Another problem for African-American contractors are the common practices of "bundling" and "piggy-backing" of contracts, according to Stephen McGlover, chairman of the Black Business Association. McGlover was referring to the increasing tendency of city agencies to combine separate contracts in so-called "mega-contracts," and for businesses to use contracts as stepping stones for other contracts.

"These are serious problems for African-American firms seeking to do business with the city and I hope that Hahn will address this promptly," McGlover said.

Others said they want to see the Hahn administration invest more in revitalizing African-American communities left behind in the recent economic boom.

"(Hahn) campaigned on a theme of improving the quality of life in all the city's neighborhoods," said Lula Ballton, director of the West Angeles Community Development Corp., a faith-based social service and economic development organization run by the West Angeles Church of God in Christ in the Crenshaw district. "Investing more in reclaiming brownfields and building more affordable housing are among the two biggest things he could do for our neighborhoods."

One long-stalled revitalization project is Santa Barbara Plaza, in the heart of the Crenshaw district. At the outset of Mayor Richard Riordan's second term, hopes were high that a team led by Magic Johnson would revitalize the run-down mall, directly across the street from the thriving Magic Johnson Theatres.

But the project got caught up in a brief feud between Johnson and Councilman Mark Ridley-Thomas and then further stalled when two major anchor tenants, Macy's and Home Depot, bailed out for other locations. Hammond, an African-American developer revamping nearby Chesterfield Square, is trying his hand at the star-crossed project.

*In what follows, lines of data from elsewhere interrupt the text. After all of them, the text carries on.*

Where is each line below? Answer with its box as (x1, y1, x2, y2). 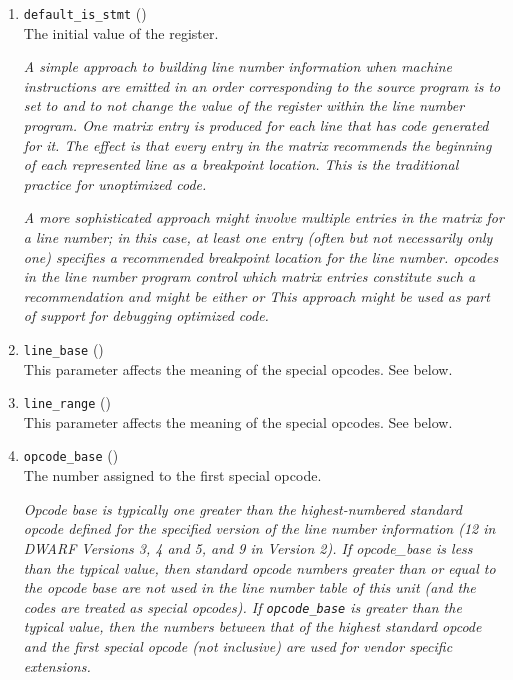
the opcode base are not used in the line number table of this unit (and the (23, 577, 476, 598)
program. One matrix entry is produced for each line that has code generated (23, 115, 489, 136)
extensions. (23, 655, 91, 676)
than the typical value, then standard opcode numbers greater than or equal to (23, 557, 496, 578)
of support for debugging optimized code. (23, 305, 269, 326)
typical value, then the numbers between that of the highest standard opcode (23, 616, 482, 637)
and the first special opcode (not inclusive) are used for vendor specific (23, 635, 453, 656)
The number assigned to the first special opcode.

"The key question is whether Hahn, with all this renewed energy and commitment, can jump-start a project like this," Hutchinson said.

He noted that there was a similar level of enthusiasm at the outset of the Tom Bradley administration in 1973. But over the years, those hopes faded as African-Americans lost prominence, both in numbers and in political power.

Flight from L.A.

For the last two decades, African-Americans have been leaving L.A. for middle-class suburban enclaves and for other states altogether. African-American populations in Palmdale and Moreno Valley have increased substantially, while L.A.'s African-American population has fallen.

From 1990 to 2000, there was a 15 percent drop in L.A.'s population of African-Americans, from 487,000 to 415,000, by far the largest percentage drop of any ethnic group in the city. (Some of this decrease may be attributable to the U.S. Census Bureau's decision to allow census respondents to check more than one race for the first time on the 2000 census form.)

Despite this steady decline, the number of African-American-owned businesses in Los Angeles actually gained slightly in the 1990s, from 15,371 in 1992 to 17,593 in 1997, according to the U.S. Census Bureau's periodic economic census. Yet that was far less than gains in African-American-owned businesses in New York and Chicago.

No surprise, then, that Los Angeles isn't even mentioned in the July issue of Black Enterprise Magazine, which focuses on the best cities for African Americans.

Although black business leaders are enthused by Hahn's victory, they also caution against getting hopes up too high.

"I have expectations for improvement in our standing, but not unrealistically so," Hale said. "I've had to caution some of my fellow businesspeople to keep our expectations in check. We should not get to the point where we are so exuberant that we believe things will just happen for us. We've still got to go out and get it."